Kitty Green builds suspense by refusing to indulge the pulp genre beats.
Kitty Green’s The Royal Hotel is a rape/revenge film in which neither the sexual violence nor the retribution ever quite happen. The result is a movie which marinates in misogynist threat like many a thriller, but without the usual familiar genre touchstones. The characters are left adrift in an extremely unpleasant world, with no signposts to tell them, or the viewer, when or how the mounting trauma will detonate. It’s a disturbing and (until the unsatisfying end) an unrelenting, weirdly quiet accomplishment.
Green’s protagonists are Hannah (Julia Garner) and Liv (Jessica Henwick), two Americans pretending to be Canadians as they backpack and drink their way across Australia. When Liv runs out of money, the two get jobs as bartenders at The Royal Hotel, a pub in a remote Outback mining town. The bar owner, Billy (Hugo Weaving) is erratically sober at best, and the clientele range from drunk and insulting to drunk and openly threatening.
Liv is happy enough to get drunk herself while flirting and more than flirting. But Hanna becomes increasingly frightened and unhappy. She’s especially worried about Dolly (Daniel Henshell), an aggressive miner who literally throws coins at her, threatens other patrons, and puts a huge dead snake in a jar with Hannah’s name on it.
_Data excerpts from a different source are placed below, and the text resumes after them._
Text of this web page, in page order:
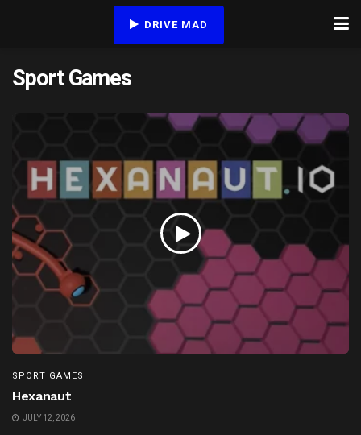
DRIVE MAD
Sport Games
SPORT GAMES
Hexanaut
JULY 12, 2026
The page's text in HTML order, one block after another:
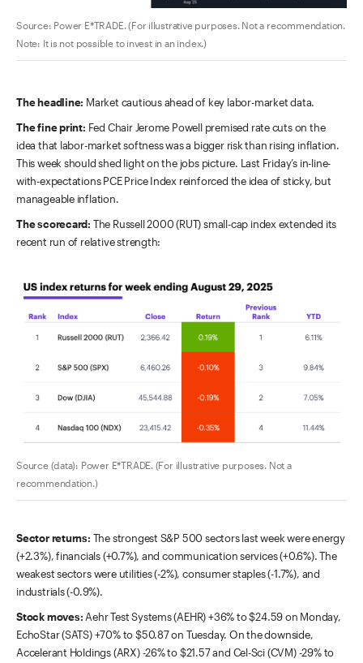
Source: Power E*TRADE. (For illustrative purposes. Not a recommendation.
Note: It is not possible to invest in an index.)
The headline: Market cautious ahead of key labor-market data.
The fine print: Fed Chair Jerome Powell premised rate cuts on the
idea that labor-market softness was a bigger risk than rising inflation.
This week should shed light on the jobs picture. Last Friday’s in-line-
with-expectations PCE Price Index reinforced the idea of sticky, but
manageable inflation.
The scorecard: The Russell 2000 (RUT) small-cap index extended its
recent run of relative strength:
Source (data): Power E*TRADE. (For illustrative purposes. Not a
recommendation.)
Sector returns: The strongest S&P 500 sectors last week were energy
(+2.3%), financials (+0.7%), and communication services (+0.6%). The
weakest sectors were utilities (-2%), consumer staples (-1.7%), and
industrials (-0.9%).
Stock moves: Aehr Test Systems (AEHR) +36% to $24.59 on Monday,
EchoStar (SATS) +70% to $50.87 on Tuesday. On the downside,
Accelerant Holdings (ARX) -26% to $21.57 and Cel-Sci (CVM) -29% to
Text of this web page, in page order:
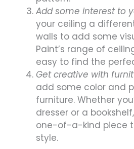
Add some interest to
your ceiling a
walls to add some
Paint’s range of
easy to find the
Get creative with
add some color and
furniture. Whether
dresser or a
one-of-a-kind piece
style.
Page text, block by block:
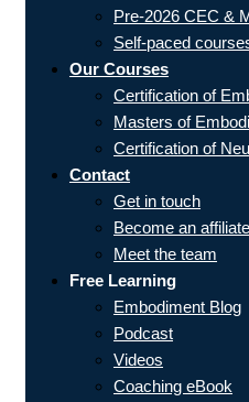
Pre-2026 CEC &
Self-paced
Our Courses
Certification of
Masters of
Certification of
Contact
Get in touch
Become an affiliate
Meet the team
Free Learning
Embodiment Blog
Podcast
Videos
Coaching eBook
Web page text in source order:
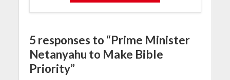
5 responses to “Prime Minister
Netanyahu to Make Bible
Priority”
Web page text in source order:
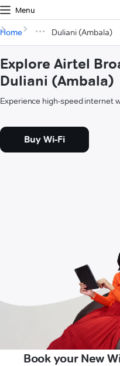
Menu
Home Duliani (Ambala)
Explore Airtel
Duliani (Ambala)
Experience high-speed internet
Buy Wi-Fi
Book your New
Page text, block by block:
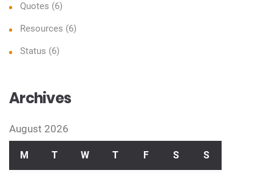
Quotes (6)
Resources (6)
Status (6)
Archives
August 2026
M T W T F S S
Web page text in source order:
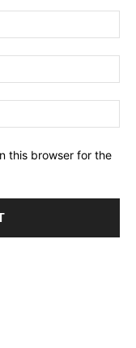
this browser for the
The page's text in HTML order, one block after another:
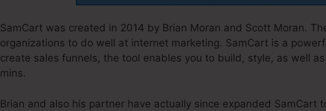
SamCart was created in 2014 by Brian Moran and Scott Moran.
organizations to do well at internet marketing. SamCart is a
create sales funnels, the tool enables you to build, style, as well
mins.
Brian and also his partner have actually since expanded SamCart
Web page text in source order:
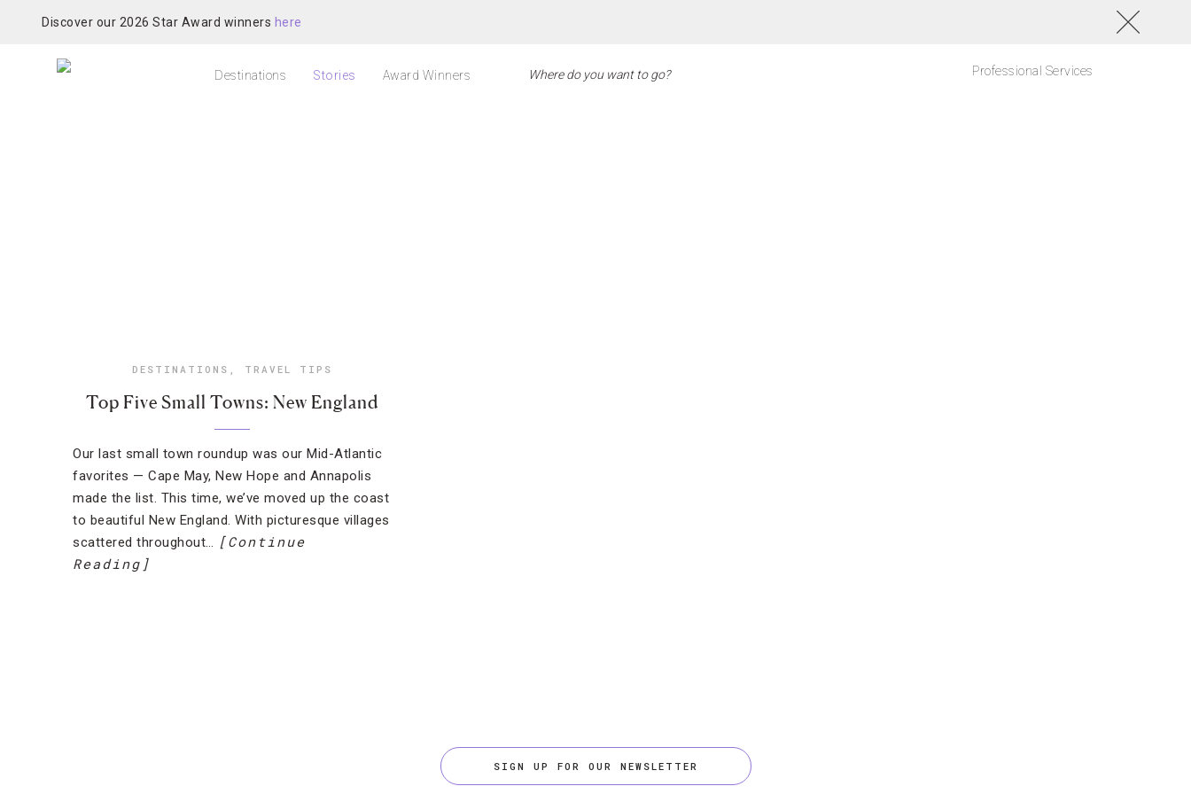
Discover our 2026 Star Award winners here
Destinations Stories Award Winners Professional Services
DESTINATIONS , TRAVEL TIPS
Top Five Small Towns: New England
Our last small town roundup was our Mid-Atlantic
favorites — Cape May, New Hope and Annapolis
made the list. This time, we’ve moved up the coast
to beautiful New England. With picturesque villages
scattered throughout… [Continue
Reading]
SIGN UP FOR OUR NEWSLETTER
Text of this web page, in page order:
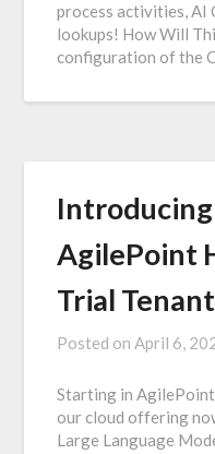
process activities, AI
lookups! How Will
configuration of the
AgilePoint
Trial
Posted on April 6,
Starting in
our cloud offering
Large Language
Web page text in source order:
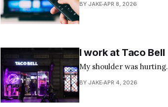
BY JAKE APR 8, 2026
I work at Taco Bell
My shoulder was hurting.
BY JAKE APR 4, 2026
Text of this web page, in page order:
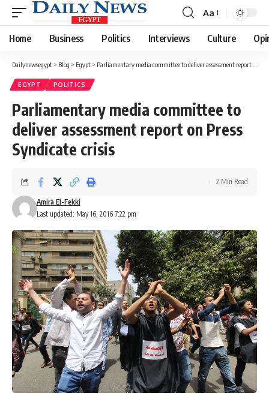
Font
Resizer
Aa
Home Business Politics Interviews Culture
Dailynewsegypt > Blog > Egypt > Parliamentary media committee to deliver assessment report on Press Syndicate crisis
EGYPT POLITICS
Parliamentary media committee to
deliver assessment report on Press
Syndicate crisis
Last updated: May 16, 2016 7:22 pm
Amira El-Fekki
2 Min Read

In most suspense movies, you’d expect Dolly’s stalking to escalate to a crescendo of pulp violence; he should be a clear and perhaps larger than life villain. But that isn’t how this narrative goes. Instead, Hannah has to navigate dangers that never fully clarify as dangers. Would Dolly have assaulted her that one night if she hadn’t locked her door fast enough? Would the gangly goofball Matty (Toby Wallace) have raped her if he or she had been just a little drunker? Was Liv really in danger if Hannah didn’t get her to quit drinking with Dolly?
The most painful and frightening part of the film isn’t any of these could-have-been assaults, though. It’s Liv’s bland refusal to take her friend’s fear or testimony seriously. Liv is determined to have fun, and more determined than that to not go home. That means she has a major emotional investment in assuring herself and Hannah that nothing is wrong.
Henwick makes Liv a creature of determined unseriousness; she gaslights Hannah, refuses to listen, and pulls away like she wants to take flight. When Hannah finally corners her, she turns and snaps like an enraged animal. The men are the physical threat, but the movie feels so unstable, and so unsafe, because Hannah’s sole friend keeps systematically, deliberately, betraying her. Instead of functioning as a support, sisterhood is like the ax Hannah picks up which ends up bashing her in the face.
By knocking out the genre markers and turning the ensemble (including Liv), rather than any individual, into the enemy, Green creates an oppressive atmosphere of diffuse dread. Green’s careful, too, to show that the issue isn’t really one of class; there are nods here to the milieu of Deliverance or Straw Dogs, but when Hannah’s sort of boyfriend who she met on a cruise ship shows up, he quickly gets drunk and calls her gendered slurs too. The middle-class male assholes aren’t any different than the lower-class male assholes, and not much different than Liv, either.
There’s also at least a hint that Liv is running from some sort of gendered violence in the US. Patriarchy—drunk, profane, ugly, choked with lies—is everywhere. You can’t just castrate it, as in I Spit On Your Grave, or other rape/revenge narratives, because it’s not just this body or that body. It’s a system of exploitation, linked to capitalism (Hannah is continually told to smile to boost business), but not entirely reducible to it.
There’s no obvious escape here, and no obvious end. Green seems to have been stymied herself; the conclusion stumbles out of the bleak desert she’s so carefully created and into a more conventional genre conclusion, where relationships are healed and violence cleansed with violence. It’s an unfortunate misstep and keeps the movie from greatness. The Royal Hotel is still very good though. And it’s impressive success underlines again how women directors are finally getting a chance to rework and reimagine a range of genres—a process which I think we’ll eventually see as the most important development in this era of film.